Task brief – I would like the entries transcribed word for word, please, with the pictures removed.

BEGIN Data shown

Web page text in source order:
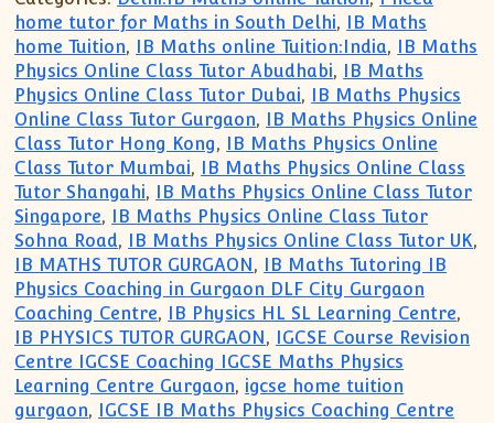
home tutor for Maths in South Delhi,
IB Maths
home Tuition, IB Maths online Tuition:India,
IB Maths
Physics Online Class Tutor Abudhabi,
IB Maths
Physics Online Class Tutor Dubai,
IB Maths Physics
Online Class Tutor Gurgaon,
IB Maths Physics Online
Class Tutor Hong Kong,
IB Maths Physics Online
Class Tutor Mumbai,
IB Maths Physics Online Class
Tutor Shangahi,
IB Maths Physics Online Class Tutor
Singapore,
IB Maths Physics Online Class Tutor
Sohna Road, IB Maths Physics Online Class Tutor UK,
IB MATHS TUTOR GURGAON ,
IB Maths Tutoring IB
Physics Coaching in Gurgaon DLF City Gurgaon
Coaching Centre, IB Physics HL SL Learning Centre,
IB PHYSICS TUTOR GURGAON ,
IGCSE Course Revision
Centre IGCSE Coaching IGCSE Maths Physics
Learning Centre Gurgaon, igcse home tuition
gurgaon,
IGCSE IB Maths Physics Coaching Centre
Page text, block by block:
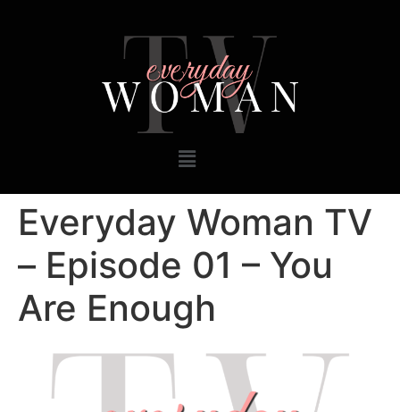
Everyday Woman TV
– Episode 01 – You
Are Enough
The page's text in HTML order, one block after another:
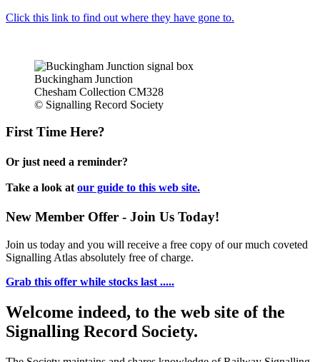
Click this link to find out where they have gone to.
Buckingham Junction
Chesham Collection CM328
© Signalling Record Society
First Time Here?
Or just need a reminder?
Take a look at our guide to this web site.
New Member Offer - Join Us Today!
Join us today and you will receive a free copy of our much coveted
Signalling Atlas absolutely free of charge.
Grab this offer while stocks last .....
Welcome indeed, to the web site of the
Signalling Record Society.
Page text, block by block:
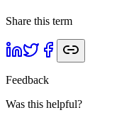
Share this term
Feedback
Was this helpful?
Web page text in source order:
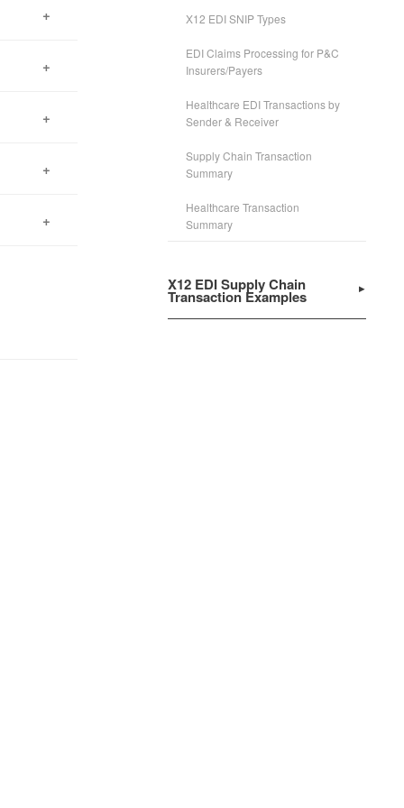
X12 EDI SNIP Types
EDI Claims Processing for P&C
Insurers/Payers
Healthcare EDI Transactions by
Sender & Receiver
Supply Chain Transaction
Summary
Healthcare Transaction
Summary
X12 EDI Supply Chain
Transaction Examples
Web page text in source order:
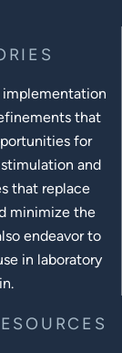
that
for
and
that replace
minimize the
endeavor to
in laboratory
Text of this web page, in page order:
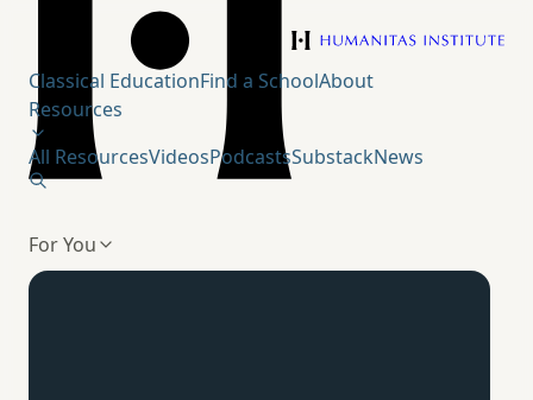
Humanitas Institute
Classical EducationFind a SchoolAbout
Resources
All ResourcesVideosPodcastsSubstackNews
For You
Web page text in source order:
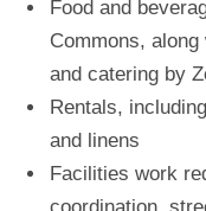
Food and
Commons,
and catering by
Rentals,
and linens
Facilities work
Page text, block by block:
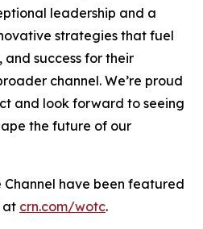
leadership and a
strategies that fuel
success for their
channel. We’re proud
and look forward to seeing
the future of our
Channel have been featured
at crn.com/wotc.
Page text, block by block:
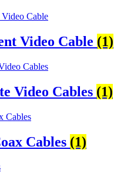
Video Cable (1)
Video Cables (1)
Cables (1)
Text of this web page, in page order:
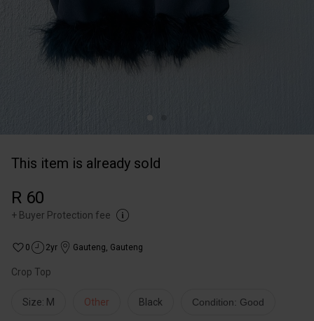
This item is already sold
R 60
+ Buyer Protection fee
0 2yr Gauteng, Gauteng
Crop Top
Size: M Other Black Condition: Good
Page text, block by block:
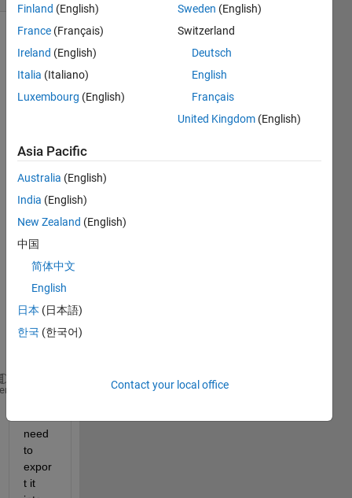
Hi,
I
have
to
decla
re
the
follow
ing
varia
Param = {[1,2],[3,4],[5,6],[7,8,9,10]};
need
to
expor
t it
Finland (English)
France (Français)
Ireland (English)
Italia (Italiano)
Luxembourg (English)
Sweden (English)
Switzerland
Deutsch
English
Français
United Kingdom (English)
Asia Pacific
Australia (English)
India (English)
New Zealand (English)
中国
简体中文
English
日本 (日本語)
한국 (한국어)
Contact your local office
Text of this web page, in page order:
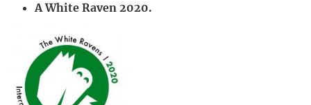
A White Raven 2020.
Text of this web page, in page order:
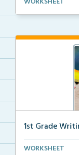
1st Grade
1st grade writing
WORKSHEET
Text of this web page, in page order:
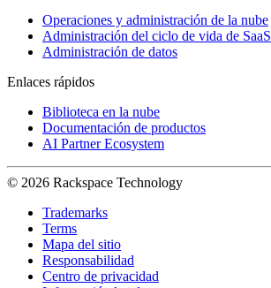
Operaciones y administración de la nube
Administración del ciclo de vida de SaaS
Administración de datos
Enlaces rápidos
Biblioteca en la nube
Documentación de productos
AI Partner Ecosystem
© 2026 Rackspace Technology
Trademarks
Terms
Mapa del sitio
Responsabilidad
Centro de privacidad
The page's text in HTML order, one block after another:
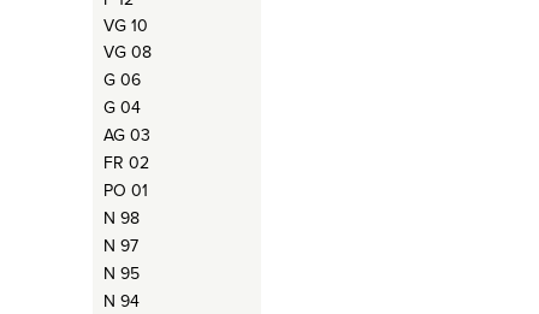
VG 10
VG 08
G 06
G 04
AG 03
FR 02
PO 01
N 98
N 97
N 95
N 94

END Data shown

Answer area –
Web page text in source order:
home tutor for Maths in South Delhi,
IB Maths
home Tuition, IB Maths online Tuition:India,
IB Maths
Physics Online Class Tutor Abudhabi,
IB Maths
Physics Online Class Tutor Dubai,
IB Maths Physics
Online Class Tutor Gurgaon,
IB Maths Physics Online
Class Tutor Hong Kong,
IB Maths Physics Online
Class Tutor Mumbai,
IB Maths Physics Online Class
Tutor Shangahi,
IB Maths Physics Online Class Tutor
Singapore,
IB Maths Physics Online Class Tutor
Sohna Road, IB Maths Physics Online Class Tutor UK,
IB MATHS TUTOR GURGAON ,
IB Maths Tutoring IB
Physics Coaching in Gurgaon DLF City Gurgaon
Coaching Centre, IB Physics HL SL Learning Centre,
IB PHYSICS TUTOR GURGAON ,
IGCSE Course Revision
Centre IGCSE Coaching IGCSE Maths Physics
Learning Centre Gurgaon, igcse home tuition
gurgaon,
IGCSE IB Maths Physics Coaching Centre
Page text, block by block:
Everyday Woman TV
– Episode 01 – You
Are Enough
The page's text in HTML order, one block after another:
Click this link to find out where they have gone to.
Buckingham Junction
Chesham Collection CM328
© Signalling Record Society
First Time Here?
Or just need a reminder?
Take a look at our guide to this web site.
New Member Offer - Join Us Today!
Join us today and you will receive a free copy of our much coveted
Signalling Atlas absolutely free of charge.
Grab this offer while stocks last .....
Welcome indeed, to the web site of the
Signalling Record Society.
Page text, block by block:
Share this term
Feedback
Was this helpful?
Web page text in source order:
X12 EDI SNIP Types
EDI Claims Processing for P&C
Insurers/Payers
Healthcare EDI Transactions by
Sender & Receiver
Supply Chain Transaction
Summary
Healthcare Transaction
Summary
X12 EDI Supply Chain
Transaction Examples
Web page text in source order:
that
for
and
that replace
minimize the
endeavor to
in laboratory
Text of this web page, in page order:
Humanitas Institute
Classical EducationFind a SchoolAbout
Resources
All ResourcesVideosPodcastsSubstackNews
For You
Web page text in source order:
Food and
Commons,
and catering by
Rentals,
and linens
Facilities work
Page text, block by block:
leadership and a
strategies that fuel
success for their
channel. We’re proud
and look forward to seeing
the future of our
Channel have been featured
at crn.com/wotc.
Page text, block by block:
Video Cable (1)
Video Cables (1)
Cables (1)
Text of this web page, in page order:
This item is already sold
R 60
+ Buyer Protection fee
0 2yr Gauteng, Gauteng
Crop Top
Size: M Other Black Condition: Good
Page text, block by block:
Hi,
I
have
to
decla
re
the
follow
ing
varia
Param = {[1,2],[3,4],[5,6],[7,8,9,10]};
need
to
expor
t it
Finland (English)
France (Français)
Ireland (English)
Italia (Italiano)
Luxembourg (English)
Sweden (English)
Switzerland
Deutsch
English
Français
United Kingdom (English)
Asia Pacific
Australia (English)
India (English)
New Zealand (English)
中国
简体中文
English
日本 (日本語)
한국 (한국어)
Contact your local office
Text of this web page, in page order:
A White Raven 2020.
Text of this web page, in page order:
1st Grade
1st grade writing
WORKSHEET
Text of this web page, in page order:
Operaciones y administración de la nube
Administración del ciclo de vida de SaaS
Administración de datos
Enlaces rápidos
Biblioteca en la nube
Documentación de productos
AI Partner Ecosystem
© 2026 Rackspace Technology
Trademarks
Terms
Mapa del sitio
Responsabilidad
Centro de privacidad
The page's text in HTML order, one block after another:
VG 10
VG 08
G 06
G 04
AG 03
FR 02
PO 01
N 98
N 97
N 95
N 94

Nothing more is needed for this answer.